Brussels is currently in political flux after the European Parliament elections which saw a rise in support for the far right, with no confirmation yet on who will occupy the two most senior EU jobs and the leaders of France and Germany both weakened by the election results.

Speaking at a campaign event in Southampton on Monday, Sir Keir said: “We took a decision to leave the EU, so we are not going to go back in. But we think the deal we’ve got is botched, it’s not good enough and I think many businesses would say ‘we need something that works better for us’.

“Because if you make it more difficult to trade, guess what? It’s not so successful from our point of view. We do think there’s a better deal to be had, obviously that will have to be negotiated.”

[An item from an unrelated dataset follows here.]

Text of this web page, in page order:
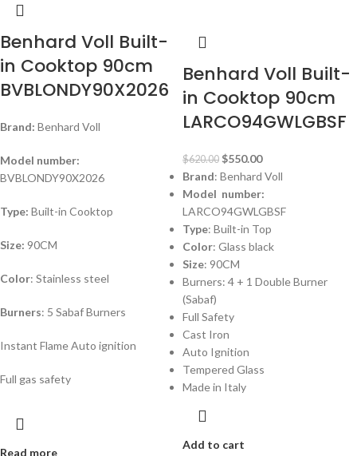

His comments came after Ms Reeves, the shadow Chancellor, said she was willing to align regulations with the EU in key areas to boost trade ties, telling the Financial Times: “I don’t think anyone voted Leave because they were not happy that chemicals regulations were the same across Europe.”

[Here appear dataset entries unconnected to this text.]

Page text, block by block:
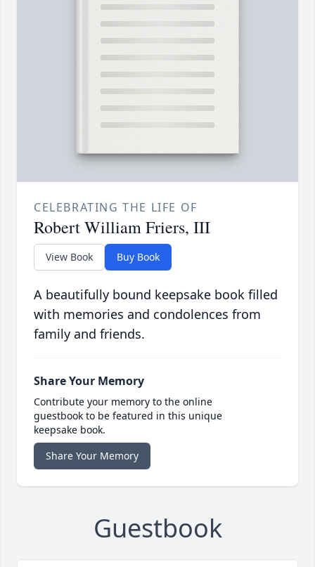
CELEBRATING THE LIFE OF
Robert William Friers, III
View Book Buy Book
A beautifully bound keepsake book filled
with memories and condolences from
family and friends.
Share Your Memory
Contribute your memory to the online
guestbook to be featured in this unique
keepsake book.
Share Your Memory
Guestbook
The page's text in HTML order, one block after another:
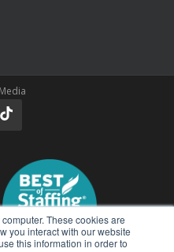
These cookies are
you interact with our website
this information in order to

She also pointed to mutual recognition of professional qualifications as a move Labour would pursue.

But senior EU sources have warned that there is little appetite in Brussels for rewriting either the withdrawal agreement or the trade and co-operation agreement (TCA) which were signed by Mr Johnson and finessed last year by Mr Sunak under the Windsor framework.

An insider praised Labour’s “ambition” but added: “There isn’t really a team of people following every single announcement within the campaign. Most people in Brussels won’t even have noticed Rachel Reeves’s latest. It’s not at the top of their agendas, currently.”

The source warned: “The EU is a legal construct that moves within a legal space – which means that we currently have a legal space based on two main agreements, the withdrawal agreement and the TCA, and that that is legal space within which the relationship currently stands.”

The Irish Government, which was boosted during the years after the 2016 Brexit referendum by the support of other EU member states, is understood to be concerned that the issue is less of a priority for its allies now.

A senior Dublin source said: “The important thing for us is keeping the whole of the EU with us. For everyone in Europe apart for Ireland and the UK, Brexit is ancient history now.”

Labour has promised not to take the UK back into the European single market or customs union, or to allow the freedom of movement between Britain and the EU.

The party has not yet set out a firm position on whether it would be willing to consider allowing the European Court of Justice oversight of any post-Brexit arrangements, which some in Brussels say is crucial for building closer ties.